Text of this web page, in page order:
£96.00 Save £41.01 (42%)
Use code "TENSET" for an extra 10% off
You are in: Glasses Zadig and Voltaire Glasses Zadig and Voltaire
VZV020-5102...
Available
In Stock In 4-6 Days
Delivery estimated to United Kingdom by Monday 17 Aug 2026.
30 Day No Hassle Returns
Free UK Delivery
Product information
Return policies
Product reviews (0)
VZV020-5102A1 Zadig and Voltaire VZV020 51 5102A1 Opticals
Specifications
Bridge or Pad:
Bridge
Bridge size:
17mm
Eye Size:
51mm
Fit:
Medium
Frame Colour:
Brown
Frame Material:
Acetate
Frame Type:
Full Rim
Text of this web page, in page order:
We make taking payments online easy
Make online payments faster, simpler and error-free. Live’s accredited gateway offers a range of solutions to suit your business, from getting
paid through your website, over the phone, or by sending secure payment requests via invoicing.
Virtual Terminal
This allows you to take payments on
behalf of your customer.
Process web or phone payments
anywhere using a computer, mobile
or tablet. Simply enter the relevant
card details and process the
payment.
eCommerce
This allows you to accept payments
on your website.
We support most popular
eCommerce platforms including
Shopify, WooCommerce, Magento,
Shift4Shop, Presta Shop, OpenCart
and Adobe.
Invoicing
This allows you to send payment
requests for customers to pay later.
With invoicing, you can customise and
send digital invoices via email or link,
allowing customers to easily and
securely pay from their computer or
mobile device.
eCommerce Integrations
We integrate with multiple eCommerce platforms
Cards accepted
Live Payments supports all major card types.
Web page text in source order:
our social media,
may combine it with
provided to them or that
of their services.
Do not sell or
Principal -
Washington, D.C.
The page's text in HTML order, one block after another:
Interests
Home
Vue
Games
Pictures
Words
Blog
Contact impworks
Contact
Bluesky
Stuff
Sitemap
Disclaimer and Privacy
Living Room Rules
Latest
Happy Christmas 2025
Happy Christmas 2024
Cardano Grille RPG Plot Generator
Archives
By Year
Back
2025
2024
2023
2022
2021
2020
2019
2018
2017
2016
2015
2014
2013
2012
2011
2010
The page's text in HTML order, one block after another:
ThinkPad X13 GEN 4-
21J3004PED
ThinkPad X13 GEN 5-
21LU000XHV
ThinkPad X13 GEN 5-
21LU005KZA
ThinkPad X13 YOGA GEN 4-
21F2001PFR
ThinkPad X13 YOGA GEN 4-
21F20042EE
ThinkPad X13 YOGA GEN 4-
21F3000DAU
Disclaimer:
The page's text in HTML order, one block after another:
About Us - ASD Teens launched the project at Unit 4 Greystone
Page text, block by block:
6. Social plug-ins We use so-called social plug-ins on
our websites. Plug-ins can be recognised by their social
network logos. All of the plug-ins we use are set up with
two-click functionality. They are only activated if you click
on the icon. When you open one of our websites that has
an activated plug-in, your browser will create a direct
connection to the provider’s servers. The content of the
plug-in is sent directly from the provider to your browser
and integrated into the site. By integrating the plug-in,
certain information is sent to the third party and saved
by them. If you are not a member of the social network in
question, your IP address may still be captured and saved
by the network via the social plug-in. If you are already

━━━━

- Problem
Repeat all of the data shown above, exactly as it appears.

- Answer
Text of this web page, in page order:
£96.00 Save £41.01 (42%)
Use code "TENSET" for an extra 10% off
You are in: Glasses Zadig and Voltaire Glasses Zadig and Voltaire
VZV020-5102...
Available
In Stock In 4-6 Days
Delivery estimated to United Kingdom by Monday 17 Aug 2026.
30 Day No Hassle Returns
Free UK Delivery
Product information
Return policies
Product reviews (0)
VZV020-5102A1 Zadig and Voltaire VZV020 51 5102A1 Opticals
Specifications
Bridge or Pad:
Bridge
Bridge size:
17mm
Eye Size:
51mm
Fit:
Medium
Frame Colour:
Brown
Frame Material:
Acetate
Frame Type:
Full Rim
Text of this web page, in page order:
We make taking payments online easy
Make online payments faster, simpler and error-free. Live’s accredited gateway offers a range of solutions to suit your business, from getting
paid through your website, over the phone, or by sending secure payment requests via invoicing.
Virtual Terminal
This allows you to take payments on
behalf of your customer.
Process web or phone payments
anywhere using a computer, mobile
or tablet. Simply enter the relevant
card details and process the
payment.
eCommerce
This allows you to accept payments
on your website.
We support most popular
eCommerce platforms including
Shopify, WooCommerce, Magento,
Shift4Shop, Presta Shop, OpenCart
and Adobe.
Invoicing
This allows you to send payment
requests for customers to pay later.
With invoicing, you can customise and
send digital invoices via email or link,
allowing customers to easily and
securely pay from their computer or
mobile device.
eCommerce Integrations
We integrate with multiple eCommerce platforms
Cards accepted
Live Payments supports all major card types.
Web page text in source order:
our social media,
may combine it with
provided to them or that
of their services.
Do not sell or
Principal -
Washington, D.C.
The page's text in HTML order, one block after another:
Interests
Home
Vue
Games
Pictures
Words
Blog
Contact impworks
Contact
Bluesky
Stuff
Sitemap
Disclaimer and Privacy
Living Room Rules
Latest
Happy Christmas 2025
Happy Christmas 2024
Cardano Grille RPG Plot Generator
Archives
By Year
Back
2025
2024
2023
2022
2021
2020
2019
2018
2017
2016
2015
2014
2013
2012
2011
2010
The page's text in HTML order, one block after another:
ThinkPad X13 GEN 4-
21J3004PED
ThinkPad X13 GEN 5-
21LU000XHV
ThinkPad X13 GEN 5-
21LU005KZA
ThinkPad X13 YOGA GEN 4-
21F2001PFR
ThinkPad X13 YOGA GEN 4-
21F20042EE
ThinkPad X13 YOGA GEN 4-
21F3000DAU
Disclaimer:
The page's text in HTML order, one block after another:
About Us - ASD Teens launched the project at Unit 4 Greystone
Page text, block by block:
6. Social plug-ins We use so-called social plug-ins on
our websites. Plug-ins can be recognised by their social
network logos. All of the plug-ins we use are set up with
two-click functionality. They are only activated if you click
on the icon. When you open one of our websites that has
an activated plug-in, your browser will create a direct
connection to the provider’s servers. The content of the
plug-in is sent directly from the provider to your browser
and integrated into the site. By integrating the plug-in,
certain information is sent to the third party and saved
by them. If you are not a member of the social network in
question, your IP address may still be captured and saved
by the network via the social plug-in. If you are already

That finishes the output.